Collected data
*** Begin section ***

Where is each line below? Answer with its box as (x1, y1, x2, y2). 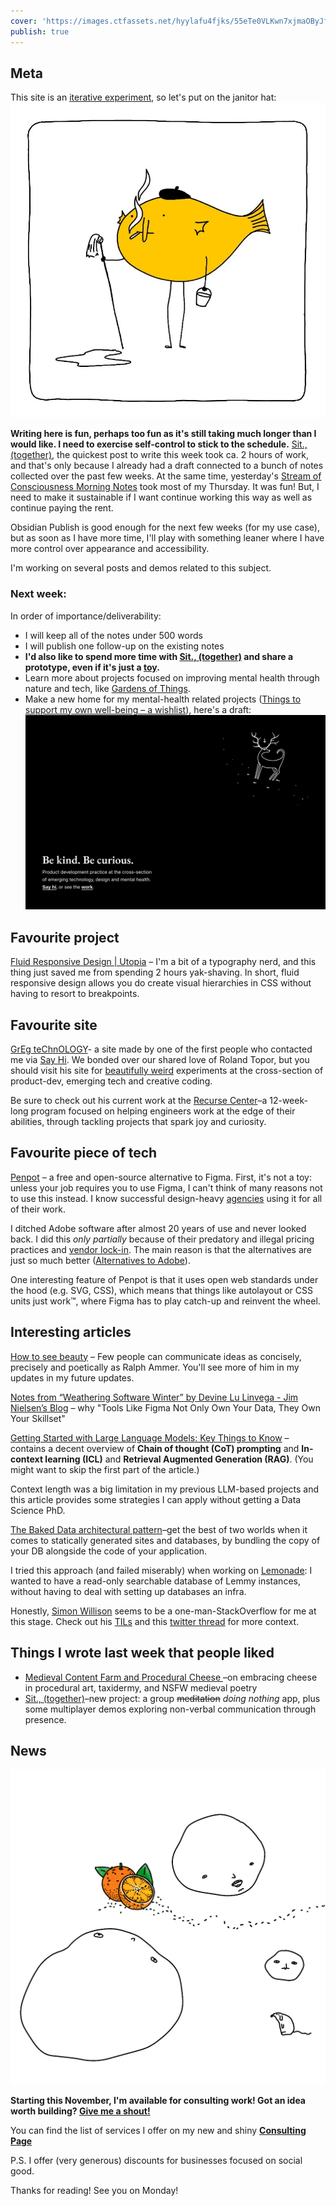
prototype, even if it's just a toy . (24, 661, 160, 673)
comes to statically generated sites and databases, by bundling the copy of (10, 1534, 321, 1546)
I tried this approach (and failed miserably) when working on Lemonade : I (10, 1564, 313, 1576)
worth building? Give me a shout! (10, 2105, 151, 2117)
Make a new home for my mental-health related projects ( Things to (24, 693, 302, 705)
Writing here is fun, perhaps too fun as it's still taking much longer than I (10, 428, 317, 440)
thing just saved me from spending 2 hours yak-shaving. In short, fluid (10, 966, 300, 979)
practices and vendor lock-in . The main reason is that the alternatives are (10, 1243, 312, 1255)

*** End section ***
*** Begin section ***

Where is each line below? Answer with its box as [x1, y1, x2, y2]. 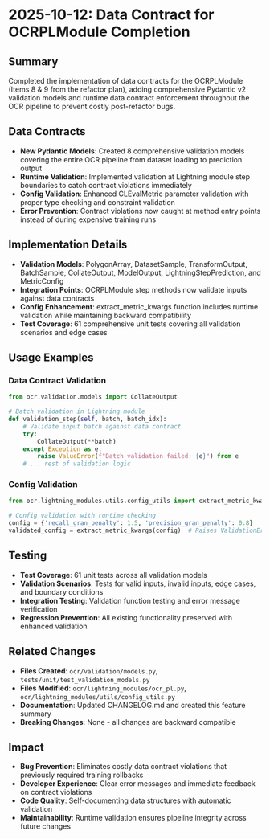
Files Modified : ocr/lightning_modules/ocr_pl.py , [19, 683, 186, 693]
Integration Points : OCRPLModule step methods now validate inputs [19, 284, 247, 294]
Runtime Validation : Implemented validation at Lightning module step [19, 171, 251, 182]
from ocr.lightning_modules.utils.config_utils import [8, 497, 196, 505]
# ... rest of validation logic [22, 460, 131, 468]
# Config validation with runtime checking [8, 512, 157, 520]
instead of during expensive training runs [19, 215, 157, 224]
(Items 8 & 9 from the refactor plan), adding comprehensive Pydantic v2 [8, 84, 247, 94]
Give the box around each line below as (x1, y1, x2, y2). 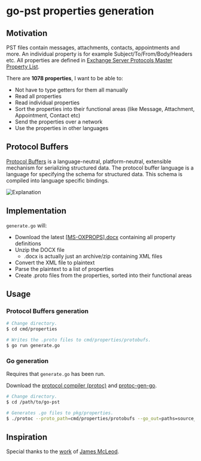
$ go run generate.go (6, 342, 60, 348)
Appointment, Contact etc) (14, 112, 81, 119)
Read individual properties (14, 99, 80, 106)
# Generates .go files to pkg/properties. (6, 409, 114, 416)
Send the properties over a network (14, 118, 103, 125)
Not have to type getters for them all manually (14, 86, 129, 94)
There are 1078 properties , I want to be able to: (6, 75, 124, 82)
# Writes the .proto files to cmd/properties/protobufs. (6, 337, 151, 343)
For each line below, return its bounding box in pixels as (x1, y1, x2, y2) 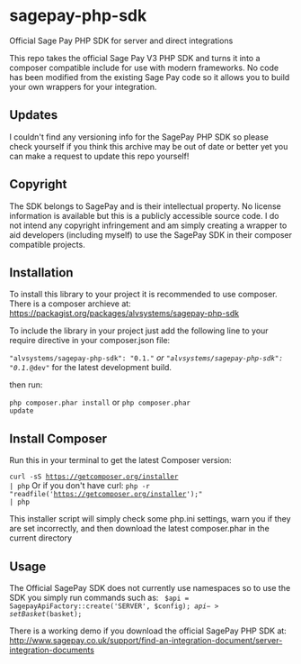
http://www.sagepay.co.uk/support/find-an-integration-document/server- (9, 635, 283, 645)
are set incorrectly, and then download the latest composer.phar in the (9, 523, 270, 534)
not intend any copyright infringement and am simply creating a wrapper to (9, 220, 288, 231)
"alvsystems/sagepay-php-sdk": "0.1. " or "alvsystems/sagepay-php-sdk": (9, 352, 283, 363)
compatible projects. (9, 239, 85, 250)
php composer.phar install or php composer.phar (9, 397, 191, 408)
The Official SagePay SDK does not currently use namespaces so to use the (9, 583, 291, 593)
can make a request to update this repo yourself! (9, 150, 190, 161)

*** End section ***

→ **Aim of the task**: Copy out exactly the lines above beginning with the line that contains "Send the properties" and finishing with the line that contains "can make a request", including both; leave the pictures out.

→ **Solution to this problem**:
Send the properties over a network (14, 118, 103, 125)
Not have to type getters for them all manually (14, 86, 129, 94)
There are 1078 properties , I want to be able to: (6, 75, 124, 82)
# Writes the .proto files to cmd/properties/protobufs. (6, 337, 151, 343)
For each line below, return its bounding box in pixels as (x1, y1, x2, y2) 
http://www.sagepay.co.uk/support/find-an-integration-document/server- (9, 635, 283, 645)
are set incorrectly, and then download the latest composer.phar in the (9, 523, 270, 534)
not intend any copyright infringement and am simply creating a wrapper to (9, 220, 288, 231)
"alvsystems/sagepay-php-sdk": "0.1. " or "alvsystems/sagepay-php-sdk": (9, 352, 283, 363)
compatible projects. (9, 239, 85, 250)
php composer.phar install or php composer.phar (9, 397, 191, 408)
The Official SagePay SDK does not currently use namespaces so to use the (9, 583, 291, 593)
can make a request to update this repo yourself! (9, 150, 190, 161)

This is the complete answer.